Due Dates for the Income Tax Return Filing
The due dates for filing ITR are provided below:
- Individual/HUF whose accounts have to be audited or partner of a firm whose accounts must be audited or spouse of such partner in case where the provisions of section 5A apply- 31st October of the assessment year is the due date.
- Filing of return where the taxpayer (corporate/non-corporate including partners of the Firm) is required to provide a report in Form No. 3CEB under section 92E- 30th November of the assessment year.
- In all other cases- 31st July of the assessment year.
How to File an Income Tax Return?
A taxpayer can file his Income Tax Return online on the Website of Income Tax Department.
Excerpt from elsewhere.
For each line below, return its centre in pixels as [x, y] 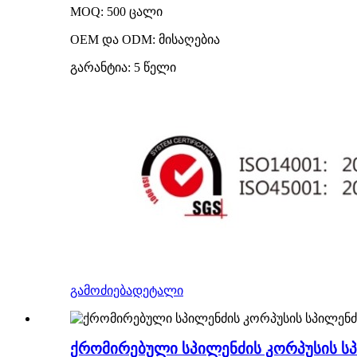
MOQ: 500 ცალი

However, it is advisable to take the help of industry professionals.
Taking assistance from professionals can help in filing the right declaration of income, get an appropriate refund and avoid penalties for late or incorrect filing.
A 15-digit acknowledgment number will be generated once the Income Tax Return is filed. After this, you have to verify your tax return. ITR can be filed using Net banking accounts.
Documents for Income Tax Filing
The following shall be required in case of ITR Filing:
- Basic information such as PAN, Aadhaar card number, and detail of the current address will be required.
- Bank account details will be required of the given financial year. For ITR filing, it is a mandatory disclosure.
- Other disclosures regarding income from salary, fixed deposits, savings bank account are also required.
- Information regarding deduction claimed under section 80.
- Information regarding TDS return filing and advance tax payments.
What are the different ITR Deductions Available?
- Deduction under Section 80C
The amount paid or deposited in PF, PPF, LIC premium paid, NSC (National Savings Certificate), ULIP, principal repayment of housing loan, tuition fees, term deposit in the bank, deposit in Senior Citizen savings scheme, etc. Benefit of this deduction can be enjoyed by individuals and HUFs. It is worth mentioning here that Companies, partnership firms, LLPs can’t get this benefit.
- Deduction under Section 80D
It can be claimed by individuals as well as HUF for medical insurance & preventive health checkup.
- Deduction under Section 80E
Individuals can request for an 80E deduction for the repayment of interest on the loan, concerning a loan obtained for a higher education.
- Deduction under Section 80EE
An additional deduction can be claimed under this section like interest paid on housing loan paid through EMI.
- Deduction under Section 80G
The deduction under section 80G is claimed in respect of the donations to specific funds, charitable institutions.
Common Mistakes at the time of filing Income Tax Return
Some of the common errors which must be avoided at the time of ITR Filing are listed below:
- Selection of the incorrect form
One should select the correct ITR form based on the income and category of the taxpayer.
- Selection of the Wrong Assessment Year
Correct assessment year must be ensured at the time of ITR filing; otherwise, it may attract double taxation and unwanted penalties.
- Incorrect input of details
At the time of filing ITR, it must be ensured that personal information of the assessee such as name, address, E-mail Id, mobile number, PAN, date of birth are correct.
- Not disclosing the complete source of Income
All the income generated from any source other than the primary reference must be fully revealed irrespective of the fact that it is taxable income or exempt.
- TDS is not reconciled with form 26AS
Form 26AS must be reconciled with form 16.
- Verification of return
After the Income tax return filing, it must be e-verified through net-banking, or EVC process on mobile number and via email.
Penalty for Non filing of Income Tax Return
There are specific penalty provisions in case taxpayer does not file ITR on time. The penalty is charged, on the late payment of income tax. The maximum amount for penalty is Rs 10,000/-. However in case of small taxpayers, the Income Tax Department said that where the total income is not more than 5 lakh rupees, the maximum penalty that can be levied for delay shall only be 1000 rupees. It has come as a huge relief to small taxpayers.